What is Keesterman saying?

This is just the last panel of today’s Crankshaft strip, with the tail of the word zeppelin pointing where it should. (And with a ridiculous coloring error fixed.)

The artwork looks more like Keesterman should be speaking, doesn’t it? It’s practically a reverse angle of the May 19 strip, where Batton and Skip are the foreground characters. Which they should be, since they’re focus of the dialogue monologue. Today’s strip has the background characters doing the talking, even though they’ve been the focus characters this entire week.
This is such a grade school-level composition failure, that it looks like Tom Batiuk is passive-aggressively making a point to the “where’s Crankshaft?” crowd. “Oh, you want more Crankshaft? Fine! I’ll make him the biggest character on the page, while I continue talking about what I want to talk about!” I wonder how Mr. Batiuk, the young art teacher, would have graded this if one of his students submitted it.
Also: why do Ed, Ralph, and Keesterman all look like they’re talking? Only one of them should be talking. Ralph appears to be taking a bite. But his expression doesn’t match that action, unless that is the wryest piece of apple pie in culinary history.
When I made that Luann crossover parody, I spent a lot of time editing mouths, so that only the person speaking had their mouth open. And Tom Batiuk can’t put in that level of effort? Even when his entire comic strip can be built from Colorforms at this point? And when he’s getting paid to do this, and I’m not?

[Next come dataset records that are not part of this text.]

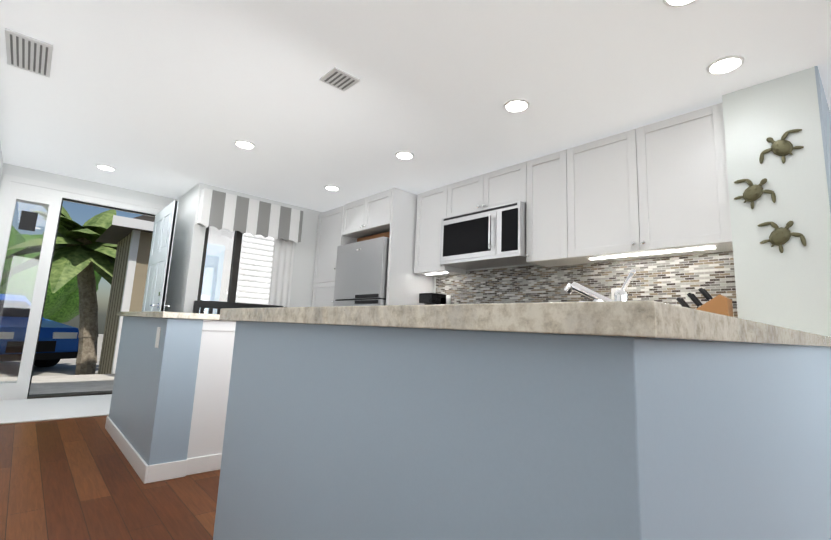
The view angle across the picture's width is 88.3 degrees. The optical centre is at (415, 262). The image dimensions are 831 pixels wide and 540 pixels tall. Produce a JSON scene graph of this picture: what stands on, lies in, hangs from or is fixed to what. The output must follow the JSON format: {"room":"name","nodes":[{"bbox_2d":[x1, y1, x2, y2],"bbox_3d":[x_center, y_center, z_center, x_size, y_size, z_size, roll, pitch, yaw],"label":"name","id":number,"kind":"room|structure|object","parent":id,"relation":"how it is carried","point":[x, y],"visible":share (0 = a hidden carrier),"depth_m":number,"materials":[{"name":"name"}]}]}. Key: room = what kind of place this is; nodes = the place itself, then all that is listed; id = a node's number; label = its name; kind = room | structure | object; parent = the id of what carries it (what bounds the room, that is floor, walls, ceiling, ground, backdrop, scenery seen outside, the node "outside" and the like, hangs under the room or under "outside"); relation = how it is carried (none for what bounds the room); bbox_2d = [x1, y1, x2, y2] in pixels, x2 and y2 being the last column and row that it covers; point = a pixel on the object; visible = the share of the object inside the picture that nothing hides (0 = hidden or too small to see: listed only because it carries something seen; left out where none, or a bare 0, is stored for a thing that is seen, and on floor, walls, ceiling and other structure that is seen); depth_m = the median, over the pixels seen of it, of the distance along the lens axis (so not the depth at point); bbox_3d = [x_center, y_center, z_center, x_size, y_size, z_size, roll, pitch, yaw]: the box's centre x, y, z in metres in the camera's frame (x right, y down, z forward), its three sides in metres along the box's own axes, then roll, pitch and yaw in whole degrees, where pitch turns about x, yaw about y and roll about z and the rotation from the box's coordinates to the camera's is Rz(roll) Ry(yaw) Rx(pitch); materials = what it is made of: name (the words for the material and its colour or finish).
{"room":"kitchen","nodes":[
{"label":"kitchen","id":0,"kind":"room"},
{"bbox_2d":[0,141,2,176],"bbox_3d":[-1.348,-0.229,0.934,0.100,2.370,9.050,10,-12,-41],"label":"wall","id":1,"kind":"structure","parent":0,"point":[1,161],"depth_m":4.15,"materials":[{"name":"white paint"}]},
{"bbox_2d":[0,163,176,205],"bbox_3d":[-3.713,0.264,4.767,1.600,2.370,0.150,10,-12,-41],"label":"wall","id":2,"kind":"structure","parent":0,"point":[38,175],"depth_m":4.78,"materials":[{"name":"white paint"}]},
{"bbox_2d":[0,174,166,400],"bbox_3d":[-3.730,0.320,4.738,1.510,2.250,0.180,10,-12,-41],"label":"door frame","id":3,"kind":"structure","parent":2,"relation":"attached to","point":[51,197],"depth_m":4.47,"materials":[{"name":"white painted wood"},{"name":"glass"}]},
{"bbox_2d":[142,201,178,311],"bbox_3d":[-2.901,0.415,4.744,0.157,2.095,0.910,10,-12,-41],"label":"entry door","id":4,"kind":"structure","parent":2,"relation":"in","point":[155,293],"depth_m":4.70,"materials":[{"name":"white paint"}]},
{"bbox_2d":[0,416,219,539],"bbox_3d":[1.199,1.429,2.970,7.000,0.060,8.900,10,-12,-41],"label":"floor","id":5,"kind":"structure","parent":0,"point":[72,479],"depth_m":2.14,"materials":[{"name":"brown wood"}]},
{"bbox_2d":[0,394,111,424],"bbox_3d":[-3.360,1.355,4.005,1.290,0.012,1.180,10,-12,-41],"label":"threshold","id":6,"kind":"object","parent":5,"relation":"on","point":[34,410],"visible":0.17,"depth_m":3.92,"materials":[{"name":"white"}]},
{"bbox_2d":[105,315,235,483],"bbox_3d":[-1.594,0.866,3.177,0.887,0.875,1.489,10,-12,-41],"label":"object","id":7,"kind":"object","parent":5,"relation":"on","point":[166,419],"depth_m":2.51,"materials":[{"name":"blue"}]},
{"bbox_2d":[118,311,235,322],"bbox_3d":[-1.567,0.418,3.251,0.950,0.035,1.540,10,-12,-41],"label":"island countertop","id":8,"kind":"structure","parent":7,"relation":"on","point":[155,314],"depth_m":2.51,"materials":[{"name":"beige stone"}]},
{"bbox_2d":[192,300,282,313],"bbox_3d":[-1.814,0.974,4.595,1.038,1.080,0.505,10,-12,-41],"label":"bench","id":9,"kind":"object","parent":5,"relation":"on","point":[202,305],"visible":0.15,"depth_m":4.65,"materials":[{"name":"black"}]},
{"bbox_2d":[333,236,388,305],"bbox_3d":[-0.421,0.705,4.857,0.677,1.810,0.890,10,-12,-41],"label":"fridge","id":10,"kind":"object","parent":5,"relation":"on","point":[361,273],"visible":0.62,"depth_m":4.64,"materials":[{"name":"silver metal"}]},
{"bbox_2d":[357,231,389,241],"bbox_3d":[-0.336,-0.240,5.045,0.380,0.112,0.690,10,-12,-41],"label":"basket","id":11,"kind":"object","parent":10,"relation":"on","point":[386,234],"visible":0.21,"depth_m":4.92,"materials":[{"name":"brown wicker"}]},
{"bbox_2d":[311,187,432,306],"bbox_3d":[-0.590,0.468,5.121,0.667,2.345,1.584,10,-12,-41],"label":"cabinet","id":12,"kind":"object","parent":5,"relation":"on","point":[393,210],"visible":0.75,"depth_m":4.72,"materials":[{"name":"white wood"}]},
{"bbox_2d":[213,321,830,539],"bbox_3d":[0.746,0.728,1.634,2.496,0.875,1.155,10,-12,-41],"label":"base cabinet","id":13,"kind":"object","parent":5,"relation":"on","point":[620,416],"depth_m":0.66,"materials":[{"name":"paint"}]},
{"bbox_2d":[219,297,830,348],"bbox_3d":[0.889,0.301,1.811,2.906,0.035,1.220,10,-12,-41],"label":"countertop","id":14,"kind":"structure","parent":13,"relation":"on","point":[621,319],"depth_m":0.55,"materials":[{"name":"beige stone"}]},
{"bbox_2d":[564,269,635,296],"bbox_3d":[0.834,0.169,1.944,0.088,0.262,0.311,10,-12,-41],"label":"faucet","id":15,"kind":"object","parent":14,"relation":"on","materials":[{"name":"silver metal"}]},
{"bbox_2d":[676,288,732,316],"bbox_3d":[1.718,0.292,2.554,0.120,0.280,0.267,10,-12,-41],"label":"knife block","id":16,"kind":"object","parent":14,"relation":"on","point":[721,304],"visible":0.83,"depth_m":2.48,"materials":[{"name":"brown wood"}]},
{"bbox_3d":[0.605,1.023,3.682,0.660,0.910,2.033,10,-12,-41],"label":"base cabinet","id":17,"kind":"object","parent":5,"relation":"on","visible":0},
{"bbox_2d":[419,293,445,304],"bbox_3d":[0.159,0.487,4.400,0.243,0.330,0.190,10,-12,-41],"label":"coffee maker","id":18,"kind":"object","parent":17,"relation":"on","point":[430,298],"visible":0.29,"depth_m":4.36,"materials":[{"name":"black plastic"}]},
{"bbox_2d":[164,185,195,311],"bbox_3d":[-2.808,0.346,5.041,0.120,2.370,0.950,10,-12,-41],"label":"wall","id":19,"kind":"structure","parent":0,"point":[179,253],"depth_m":4.96,"materials":[{"name":"white paint"}]},
{"bbox_2d":[180,182,321,312],"bbox_3d":[-1.703,0.434,5.293,2.110,2.370,0.150,10,-12,-41],"label":"wall","id":20,"kind":"structure","parent":0,"point":[303,273],"depth_m":5.33,"materials":[{"name":"white paint"}]},
{"bbox_2d":[197,226,273,313],"bbox_3d":[-2.012,0.520,4.993,1.040,1.960,0.068,10,-12,-41],"label":"sliding window","id":21,"kind":"structure","parent":20,"relation":"in","point":[235,268],"depth_m":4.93,"materials":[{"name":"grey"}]},
{"bbox_2d":[197,188,302,242],"bbox_3d":[-1.899,-0.509,5.031,1.170,0.430,0.126,10,-12,-41],"label":"valance","id":22,"kind":"object","parent":20,"relation":"attached to","point":[218,210],"visible":1,"depth_m":4.93,"materials":[{"name":"fabric"}]},
{"bbox_2d":[268,239,294,306],"bbox_3d":[-1.658,0.573,5.184,0.270,1.835,0.028,10,-12,-41],"label":"panel","id":23,"kind":"object","parent":22,"relation":"hanging from","point":[281,274],"depth_m":5.25,"materials":[{"name":"white fabric"}]},
{"bbox_2d":[0,0,830,211],"bbox_3d":[1.253,-0.953,3.397,7.000,0.040,9.050,10,-12,-41],"label":"ceiling","id":24,"kind":"structure","parent":0,"point":[175,99],"depth_m":2.64,"materials":[{"name":"white paint"}]},
{"bbox_2d":[5,28,52,77],"bbox_3d":[-2.267,-1.217,2.513,0.200,0.013,0.440,10,-12,-41],"label":"ceiling vent","id":25,"kind":"object","parent":24,"relation":"in","point":[28,53],"visible":1,"depth_m":2.49,"materials":[{"name":"white metal"}]},
{"bbox_2d":[96,164,115,170],"bbox_3d":[-3.162,-0.967,4.372,0.170,0.012,0.170,10,-12,-41],"label":"recessed light","id":26,"kind":"object","parent":24,"relation":"in","point":[105,167],"visible":0.92,"depth_m":4.35,"materials":[{"name":"white"}]},
{"bbox_2d":[234,140,254,148],"bbox_3d":[-1.456,-1.005,3.652,0.170,0.012,0.170,10,-12,-41],"label":"recessed light","id":27,"kind":"object","parent":24,"relation":"in","point":[244,144],"visible":0.98,"depth_m":3.63,"materials":[{"name":"white"}]},
{"bbox_2d":[324,185,339,190],"bbox_3d":[-0.918,-0.817,4.708,0.170,0.012,0.170,10,-12,-41],"label":"recessed light","id":28,"kind":"object","parent":24,"relation":"in","point":[331,188],"visible":0.98,"depth_m":4.69,"materials":[{"name":"white"}]},
{"bbox_2d":[319,67,359,91],"bbox_3d":[-0.465,-1.121,2.627,0.180,0.013,0.180,10,-12,-41],"label":"ceiling vent","id":29,"kind":"object","parent":24,"relation":"in","point":[339,79],"visible":1,"depth_m":2.62,"materials":[{"name":"white metal"}]},
{"bbox_2d":[395,151,413,159],"bbox_3d":[-0.094,-0.933,3.734,0.170,0.012,0.170,10,-12,-41],"label":"recessed light","id":30,"kind":"object","parent":24,"relation":"in","point":[405,155],"visible":0.98,"depth_m":3.72,"materials":[{"name":"white"}]},
{"bbox_2d":[503,98,529,112],"bbox_3d":[0.670,-1.039,2.840,0.170,0.012,0.170,10,-12,-41],"label":"recessed light","id":31,"kind":"object","parent":24,"relation":"in","point":[517,105],"visible":1,"depth_m":2.83,"materials":[{"name":"white"}]},
{"bbox_2d":[662,0,696,7],"bbox_3d":[1.168,-1.170,1.855,0.170,0.012,0.170,10,-12,-41],"label":"recessed light","id":32,"kind":"object","parent":24,"relation":"in","point":[675,3],"visible":1,"depth_m":1.91,"materials":[{"name":"white"}]},
{"bbox_2d":[706,55,744,74],"bbox_3d":[1.686,-1.073,2.332,0.170,0.012,0.170,10,-12,-41],"label":"recessed light","id":33,"kind":"object","parent":24,"relation":"in","point":[725,64],"visible":0.98,"depth_m":2.32,"materials":[{"name":"white"}]},
{"bbox_2d":[433,264,534,292],"bbox_3d":[0.614,0.398,4.411,0.140,2.370,4.570,10,-12,-41],"label":"wall","id":34,"kind":"structure","parent":0,"point":[434,284],"depth_m":4.28,"materials":[{"name":"white paint"}]},
{"bbox_2d":[414,185,465,276],"bbox_3d":[0.272,-0.319,4.576,0.318,0.886,0.460,10,-12,-41],"label":"upper cabinet","id":35,"kind":"object","parent":34,"relation":"attached to","point":[431,204],"depth_m":4.49,"materials":[{"name":"white wood"}]},
{"bbox_2d":[446,163,521,217],"bbox_3d":[0.750,-0.632,4.104,0.318,0.370,0.930,10,-12,-41],"label":"upper cabinet","id":36,"kind":"object","parent":34,"relation":"attached to","point":[503,186],"depth_m":3.98,"materials":[{"name":"white wood"}]},
{"bbox_2d":[440,201,530,269],"bbox_3d":[0.684,-0.223,3.996,0.448,0.463,0.920,10,-12,-41],"label":"microwave","id":37,"kind":"object","parent":36,"relation":"attached to","point":[490,237],"visible":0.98,"depth_m":3.83,"materials":[{"name":"silver metal"}]},
{"bbox_2d":[522,152,569,266],"bbox_3d":[1.197,-0.436,3.565,0.318,0.886,0.430,10,-12,-41],"label":"upper cabinet","id":38,"kind":"object","parent":34,"relation":"attached to","point":[540,174],"depth_m":3.52,"materials":[{"name":"white wood"}]},
{"bbox_2d":[722,66,830,336],"bbox_3d":[3.253,0.358,3.420,3.460,2.370,0.444,10,-12,-41],"label":"wall","id":39,"kind":"structure","parent":0,"point":[789,287],"depth_m":2.34,"materials":[{"name":"white paint"}]},
{"bbox_2d":[436,251,737,317],"bbox_3d":[1.156,0.296,3.707,0.015,0.579,2.783,10,-12,-41],"label":"backsplash","id":40,"kind":"structure","parent":39,"relation":"attached to","point":[670,280],"depth_m":3.37,"materials":[{"name":"tile"}]},
{"bbox_2d":[558,102,732,264],"bbox_3d":[1.631,-0.491,3.090,0.318,0.886,1.102,10,-12,-41],"label":"upper cabinet","id":41,"kind":"object","parent":39,"relation":"attached to","point":[658,189],"depth_m":2.92,"materials":[{"name":"white wood"}]},
{"bbox_2d":[734,178,775,208],"bbox_3d":[1.917,-0.396,2.427,0.032,0.186,0.189,10,-12,-41],"label":"art","id":42,"kind":"object","parent":39,"relation":"attached to","point":[752,193],"visible":1,"depth_m":2.42,"materials":[{"name":"brown metal"}]},
{"bbox_2d":[759,129,803,163],"bbox_3d":[2.016,-0.632,2.364,0.032,0.183,0.192,10,-12,-41],"label":"art","id":43,"kind":"object","parent":39,"relation":"attached to","point":[782,147],"visible":1,"depth_m":2.35,"materials":[{"name":"brown metal"}]},
{"bbox_2d":[758,221,805,252],"bbox_3d":[1.974,-0.140,2.311,0.032,0.182,0.196,10,-12,-41],"label":"art","id":44,"kind":"object","parent":39,"relation":"attached to","point":[780,236],"visible":1,"depth_m":2.30,"materials":[{"name":"brown metal"}]},
{"label":"outside","id":45,"kind":"structure","parent":0,"visible":0},
{"bbox_2d":[0,334,114,394],"bbox_3d":[-14.539,3.335,17.768,30.000,0.570,34.050,10,-12,-41],"label":"ground","id":46,"kind":"structure","parent":45,"point":[60,376],"depth_m":6.09,"materials":[{"name":"concrete"}]},
{"bbox_2d":[0,294,78,366],"bbox_3d":[-11.544,1.658,10.935,5.450,1.866,2.295,0,-9,18],"label":"car","id":47,"kind":"object","parent":46,"relation":"on","point":[57,341],"visible":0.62,"depth_m":10.63,"materials":[{"name":"blue metal"}]},
{"bbox_2d":[0,226,101,322],"bbox_3d":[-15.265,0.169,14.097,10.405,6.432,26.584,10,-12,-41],"label":"shrub","id":48,"kind":"object","parent":46,"relation":"on","point":[61,304],"visible":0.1,"depth_m":21.56,"materials":[{"name":"green plant"}]},
{"bbox_2d":[1,206,116,374],"bbox_3d":[-8.033,0.552,10.280,3.413,4.261,3.353,10,-12,-41],"label":"palm tree","id":49,"kind":"object","parent":46,"relation":"on","point":[81,254],"visible":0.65,"depth_m":9.94,"materials":[{"name":"green plant"}]},
{"bbox_2d":[95,215,154,373],"bbox_3d":[-3.549,0.488,9.672,5.940,4.650,2.420,10,-12,-41],"label":"house","id":50,"kind":"structure","parent":46,"relation":"on","point":[131,238],"depth_m":7.43,"materials":[{"name":"grey paint"}]}
]}

He should be saying that the band director’s parents made him.
Of course, Davis is responsible for the artwork, not Batiuk … it’s Davis who can’t be bothered to deal with the mouths open/talking issue. It’s also quite probably Davis who blocked the scene this way. Out of boredom? In protest? As a cry for attention? Some combination of all of these?
Meanwhile, over at Keesterman’s table:
“Did you see today’s Wrinkles? They’ve finally written out Grandpa Wrinkles … and replaced him with somebody called Flatulent Dumbass!”
How much decision-making responsibility does Davis have, though? We know Batiuk well enough to know that he dictates everything to be to his preferences at all times. So I’m more inclined to assign blame for the poor staging to Batiuk. Same goes for Ayers and Byrne, when they were the artists.
“That blowhard across the aisle hasn’t stopped talking since he got here an hour ago. If the one-armed guy only had two hands, he’d probably have strangled him by now. Or strangled himself.”
My version is: “I’m pretty sure that’s a gay couple. I’ve seen them here like five times.” Which is too short for the word zeppelin, but I favor clarity and conciseness over logistics.
Not that there’s anything wrong with it!
Are you guys going to come to my one man show, “Give ‘Em Hell, Donald Nixon!”?